Down control starts with a Celsius. I get a whole day to sneeze. First, it's cardio. Then it's a race against the clock. Refuel. I've got 48 to do and 24.
It's 4:49 A.M. Grab a Celsius, lock in. I've got a goal to hit and a deck to conquer, a party to be the life of, and all the essential energy I need to do it.
LIVE. FIT. GO. That's where we're going this year with Celsius. That's how we're going to hit more people, more places, more often. It's going to be a comprehensive 360 marketing approach. You're going to see it digital, TV, all across the board, social media. All right, let's tap into Alani Nu. Many of you might not be as familiar with Alani Nu. We acquired Alani earlier this year. It closed on April 1. Alani was really, they were right there with C4 and Ghost fighting for that number four position within energy about 12 months ago. They just really started to take off. We had had our eye on them for a while. We loved their brand. We liked what they were doing. I know a lot of people seem to think that there's a lot of crossover between Celsius and Alani Nu.

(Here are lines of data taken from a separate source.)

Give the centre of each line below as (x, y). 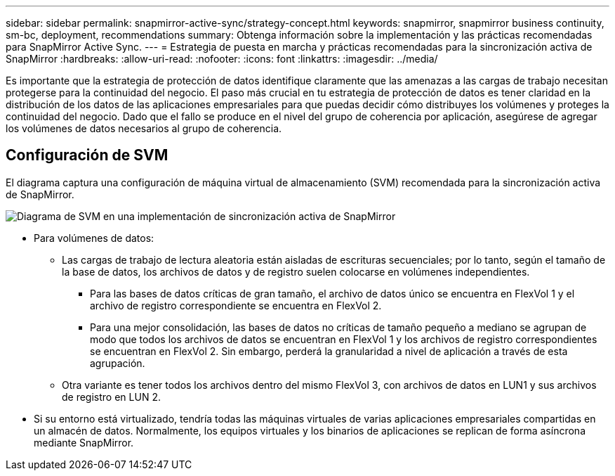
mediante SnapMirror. (84, 442)
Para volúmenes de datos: (94, 238)
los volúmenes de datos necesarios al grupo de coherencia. (144, 128)
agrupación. (118, 363)
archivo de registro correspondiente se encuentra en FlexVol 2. (236, 305)
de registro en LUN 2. (111, 397)
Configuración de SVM (87, 155)
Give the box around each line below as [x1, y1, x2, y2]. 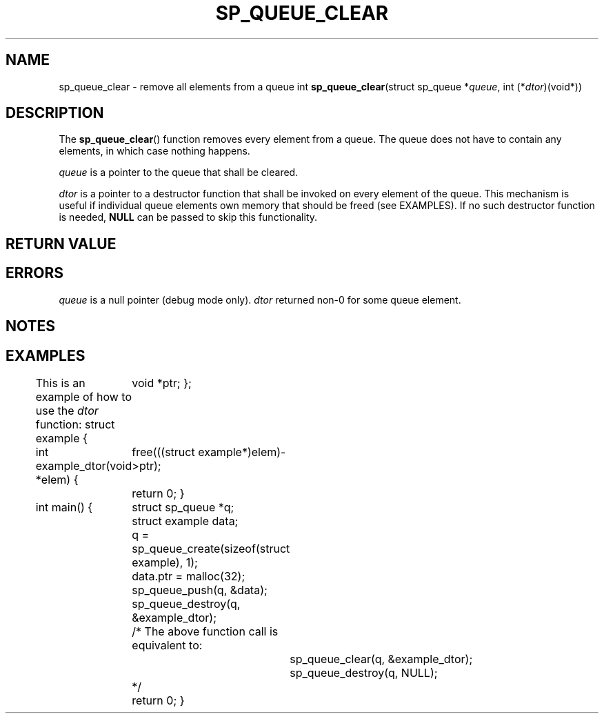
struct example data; [132, 513, 239, 528]
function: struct [35, 417, 115, 431]
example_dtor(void [35, 458, 132, 473]
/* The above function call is [132, 624, 279, 638]
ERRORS [6, 264, 64, 282]
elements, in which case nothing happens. [59, 145, 250, 157]
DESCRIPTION [6, 104, 104, 122]
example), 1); [132, 555, 198, 569]
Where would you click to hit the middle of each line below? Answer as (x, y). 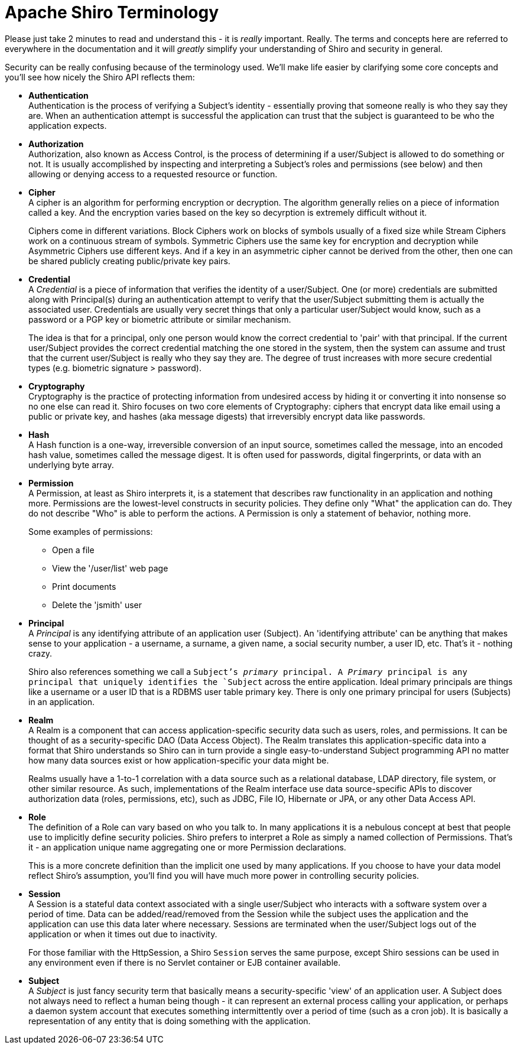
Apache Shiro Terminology (112, 12)
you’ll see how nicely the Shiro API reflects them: (100, 77)
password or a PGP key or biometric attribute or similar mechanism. (160, 319)
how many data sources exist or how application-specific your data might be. (179, 760)
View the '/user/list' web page (110, 568)
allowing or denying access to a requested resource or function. (153, 174)
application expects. (68, 125)
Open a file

We feel very differently about it. You take a look at their brand positioning. Their packaging is quite a bit different. The way they position their brand. While we're a 50/50 male-female split at Celsius, Alani Nu is closer to 90%. More than 90% of their social media followers are female. Fun fact, only about 1-2% of their followers follow Celsius. So very differentiated consumer. I would encourage you, I know we have some product out there. If you've never tried Alani, give it a shot. It tastes very different than Celsius. Totally different flavor profile. Focus on the sugar-free options with vibrant, unique flavors that resonate with that 18-24-year-old consumer. Bright, fun, female-centric, very playful and approachable. They've really done a fantastic job with their marketing. It's quite a bit differentiated than Celsius. Let's take a look at their portfolio.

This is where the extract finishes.